Levin smothered a yawn. He had slept badly. He’d woken at 1.05 am and hadn’t been able to fall asleep again. He’d gotten up and watched an episode of The Sopranos. He’d tried listlessly to masturbate as he sat on the couch then gave it up. It seemed too much of an effort and he didn’t want to conjure Lydia for such purposes. Eventually he’d put on his headphones and worked away in his studio. He played over old compositions, thinking of a show he might give one day that featured all his best work. He considered the club he’d hire and the guest list.
The city had buzzed on regardless of the hour. The tribe of New York burning through life. He felt the curve of the world and, standing at the window, he rather hoped someone would drop a line and haul him up.

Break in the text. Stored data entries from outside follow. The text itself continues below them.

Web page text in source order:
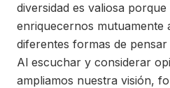
diversidad es valiosa
enriquecernos mutuamente
diferentes formas de
Al escuchar y considerar
ampliamos nuestra visión,
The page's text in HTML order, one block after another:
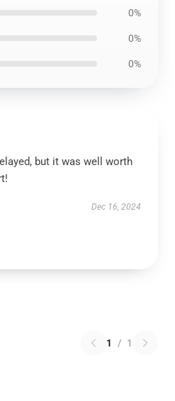
0%
0%
0%
but it was well worth
Dec 16, 2024
1 / 1
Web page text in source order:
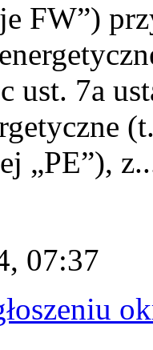
FW”)
ust. 7a
„PE”),
07:37
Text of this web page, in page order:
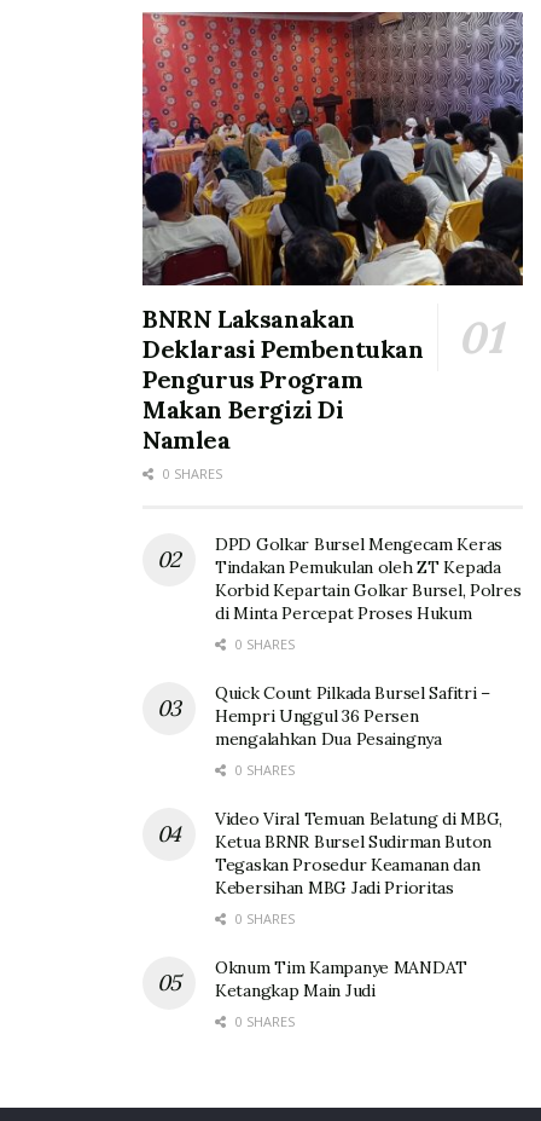
BNRN Laksanakan
Deklarasi Pembentukan
Pengurus Program
Makan Bergizi Di
Namlea
0 SHARES
DPD Golkar Bursel Mengecam Keras
Tindakan Pemukulan oleh ZT Kepada
Korbid Kepartain Golkar Bursel, Polres
di Minta Percepat Proses Hukum
0 SHARES
Quick Count Pilkada Bursel Safitri –
Hempri Unggul 36 Persen
mengalahkan Dua Pesaingnya
0 SHARES
Video Viral Temuan Belatung di MBG,
Ketua BRNR Bursel Sudirman Buton
Tegaskan Prosedur Keamanan dan
Kebersihan MBG Jadi Prioritas
0 SHARES
Oknum Tim Kampanye MANDAT
Ketangkap Main Judi
0 SHARES
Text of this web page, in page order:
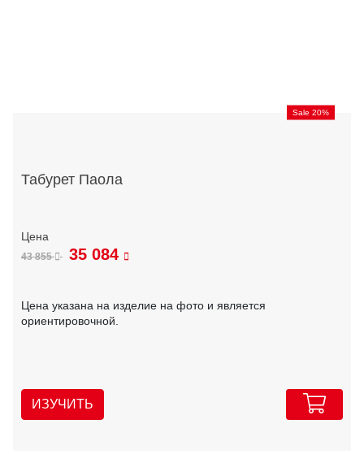
Sale 20%
Табурет Паола
43 855 35 084
Цена указана на изделие на фото и является
ориентировочной.
ИЗУЧИТЬ
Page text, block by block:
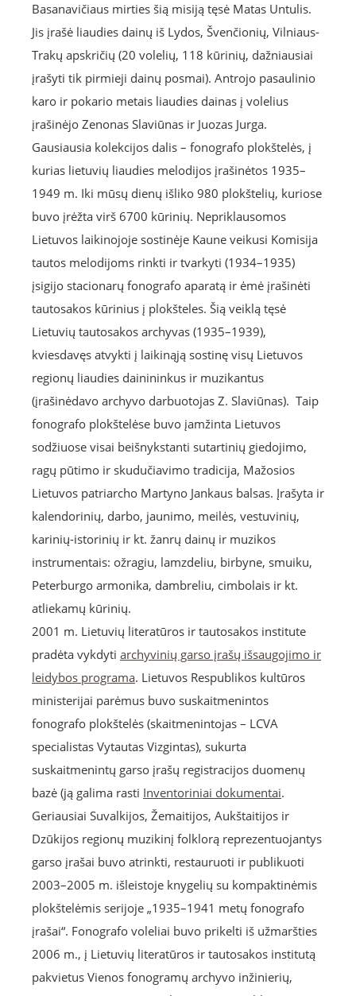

He had been to the doctor the week before and been given cream for the rash on his hand. It hadn’t been their regular doctor, but a locum while Dr Kapelus was on leave. The doctor had suggested some routine blood and urine tests, just to see if there was anything amiss. When they came back, it turned out Levin’s cholesterol was up, but nothing serious for his age. No medication required. Kidney function good. Blood pressure one thirty over eighty and heart rate seventy-four. Everything was fine. ‘Exercise would be good,’ said the doctor, ‘for the insomnia. The sweats may be caffeine-related. But life has a whole bundle of things lurking about for men over fifty. Stress is the most insidious. Exercise is your best friend. And it keeps the weight down. That and not too much Ben & Jerry’s. Do you swim, play tennis, cycle?’
‘Yes, tennis,’ he had said, remembering Hal’s invitation to resume their summer games.
The doctor had advised him to slow down on the coffee. Even stop altogether for six weeks and see if it helped his sleep cycle. What was he eating that might be stimulating his metabolism? the doctor had asked. ‘Too much red meat? Not enough water during the day?’
Levin had gone four days without coffee but nothing had changed. Not even a headache. And still he’d woken in the night.
He said to Jane, ‘Last night on the TV there was a news pull-through I kept seeing. It said: A man who went for a late-night swim was found by tourists. It was only later that I realised I had missed the first few words. In fact, the pull-through read: The body of a man who went for a late-night swim was found by tourists. Three words made such a difference.’